Los viajes, al pasado, a la memoria, a su tierra, pero también los viajes por geografías tan diversas como Tierra del Fuego, La Habana o Uganda ocupan buena parte del libro. En uno de esos relatos, Los extraños frutos, se observa algo que dijo en una entrevista con respecto a estas memorias: “El que no tiene asombro tiene muerto una parte del niño que lleva adentro. Como nosotros tenemos no un niño, sino dos niños, despiertos y asombrados, es por eso que podemos captar una cantidad de cosas que van a nuestro alrededor y que están llenas de sorpresas y de encantamientos”.
Entonces cuenta que iba con un amigo hacia Kampala y en el camino ven una larga fila de árboles que a él le recuerdan al álamo, de cuyas ramas pendían frutos oscuros. Le llaman la atención y se lo comenta al amigo que le dice que de regreso ya verá qué contienen los árboles. Y a la vuelta lo descubre: “Los árboles proyectaban sus oscuras formas, en contraluz con el cielo crepuscular, frente a nosotros, solemnes. De pronto, uno de los frutos se movió, lentamente. Otro cambió de lugar y aquellos abrieron alas sombrías cayendo hacia ramas bajas. A los pocos minutos el cielo era una bóveda de alas oscuras cubriendo la luz muriente”. Algo en el tono de este relato, en el extrañamiento que produce estar en tierras realmente lejanas y extranjeras, me recuerda a El criador de gorilas, los relatos africanos de Roberto Arlt.

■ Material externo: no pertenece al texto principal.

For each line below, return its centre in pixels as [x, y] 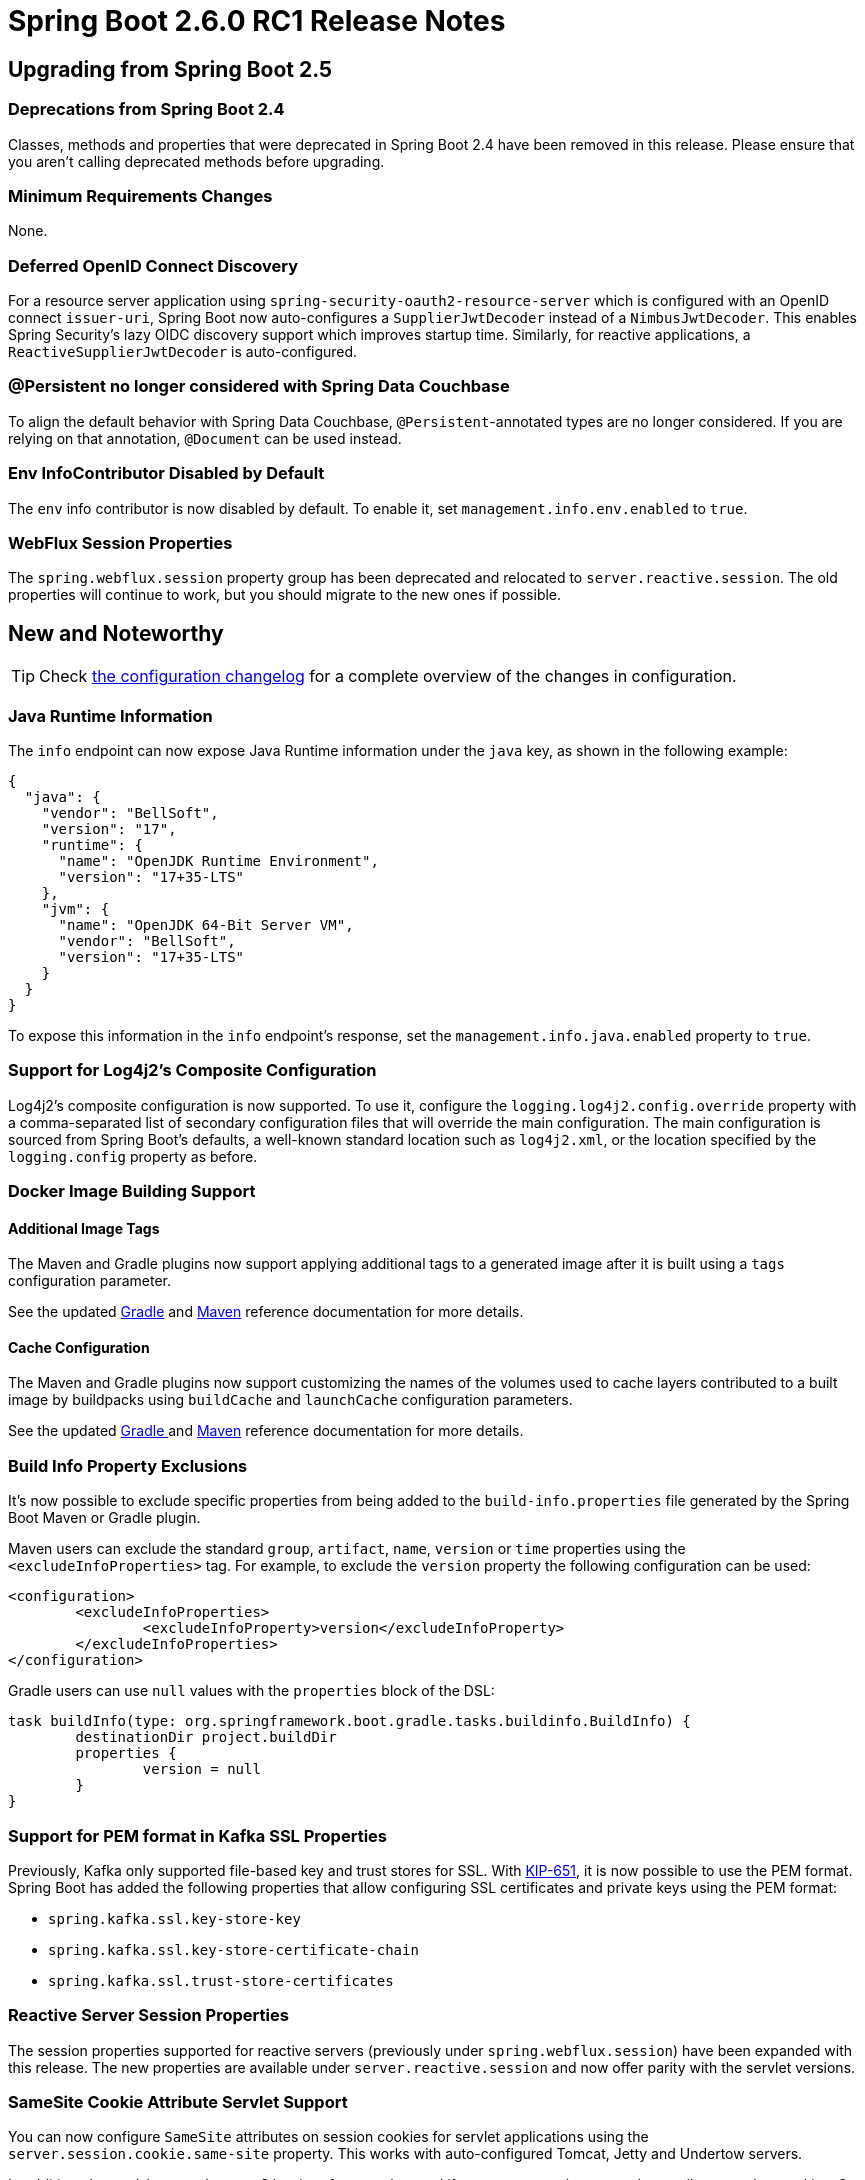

Como dije, el final del libro vuelve a la casa asombrada del comienzo. Ramón Ayala siente “el llamado de la tierra roja” donde nació y adonde no ha dejado de volver a lo largo de su vida y de su carrera, en sus poemas, en sus canciones memorables, en ese ritmo que inventó, el gualambao: “Un ritmo que tenía sinuosidad de río, movimiento del viento por las lomas, el andar balanceado de los hombres, el vuelo de las garzas sobre la selva, el entrar y salir del remo en el agua…”.
La casa es otra, ya sin luceríos ni sonidos extraños, devino un bar. La casa es otra pero el asombro sigue en Ramón, en su corazón de niño criado entre esas paredes, en las voces de su infancia, en la voz de pájaro del duende llamándolos: “¡Yasi Yateréee…! ¡Yasi Yateréee…!”.